Another way to get the compiler to decide whether the default definition should be deleted or not is via a base class:

template<bool copyable>
struct copyable_characteristic { };

template<>
struct copyable_characteristic<false> {
  copyable_characteristic() = default;
  copyable_characteristic(const copyable_characteristic&) = delete;
};

template <typename T>
class C
: copyable_characteristic<std::is_copy_constructible<T>::value>
{
 public:
  C(const C&) = default;
  C(C&& rhs);

  // other stuff
};

This can be used to delete operations using arbitrary conditions, such as is_nothrow_copy_constructible rather than just a straightforward T is copyable implies C is copyable rule.

Answer 3

Update for C++20

In C++20, this is extremely straightforward: you can add a requires to your copy constructor:

template <typename T>
class C {
public:
    C(const C& rhs) requires some_requirement_on<T>
    {
        ...
    }
};

The below solution actually isn't great, because it reports the type as being copyable for all traits - even if it actually isn't.

---

If you want to conditionally disable your copy constructor, you definitely want it to participate in overload resolution - because you want it to be a loud compile error if you try to copy it.

And to do that, all you need is static_assert:

template <typename T>
class C {
public:
    C(const C& rhs) {
        static_assert(some_requirement_on<T>::value, 
            "copying not supported for T");
    }
};

This will allow copy construction only if some_requirement_on<T> is true, and if it's false, you can still use the rest of the class... just not copy construction. And if you do, you'll get a compile error pointing to this line.

Here's a simple example:

template <typename T>
struct Foo
{
    Foo() { }

    Foo(const Foo& ) {
        static_assert(std::is_integral<T>::value, "");
    }

    void print() {
        std::cout << "Hi" << std::endl;
    }
};

int main() {
    Foo<int> f;
    Foo<int> g(f); // OK, satisfies our condition
    g.print();     // prints Hi

    Foo<std::string> h;
    //Foo<std::string> j(h); // this line will not compile
    h.print(); // prints Hi
}

Answer 4

template <typename T>
class variant {
    struct moo {};
public:
  variant(const variant& ) = default;
  variant(std::conditional_t<!std::is_copy_constructible<T>::value,
                             const variant&, moo>,
          moo=moo());
  variant() {};
};

This makes a non-eligible template instance have two copy constructors, which makes it not copy constructible.

Answer 5

This is a bit of a trick, but it works.

template<bool b,class T>
struct block_if_helper{
  using type=T;
};
template<class T>
struct block_if_helper<true, T>{
  class type{
    type()=delete;
  };
};
template<bool b,classT>
using block_if=typename block_if_helper<b,T>::type;
template<bool b,classT>
using block_unless=typename block_if_helper<!b,T>::type;

now we create a method that is your copy ctor ... maybe.

template<class X>
struct example {
  enum { can_copy = std::is_same<X,int>{} };

  example( block_unless<can_copy, example>const& o ); // implement this as if `o` was an `example`
  // = default not allowed
  example( block_if<can_copy, example>const& )=delete;
};

and now the =default is the copy ctor if and only if can_copy, and the =delete of not.
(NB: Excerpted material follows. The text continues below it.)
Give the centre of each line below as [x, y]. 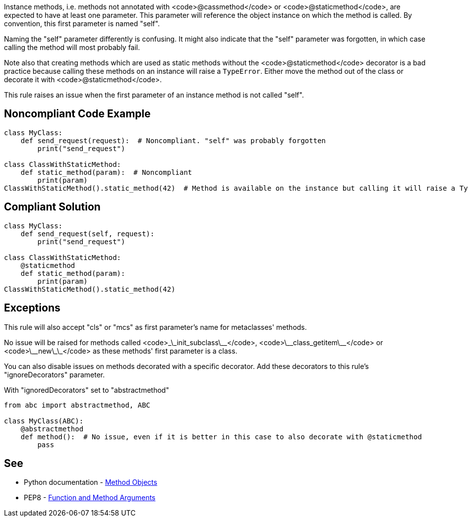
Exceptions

The stub type that it is otherwise cannot be created.

I find this technique useful for general method disabling on compilers that do not support the default template argument feature, or for methods (like virtual or special) that cannot be templates.

Answer 6

C::C(C const& rhs, std::enable_if<true, int>::type dummy = 0) is also a copy ctor because the second argument has a default value.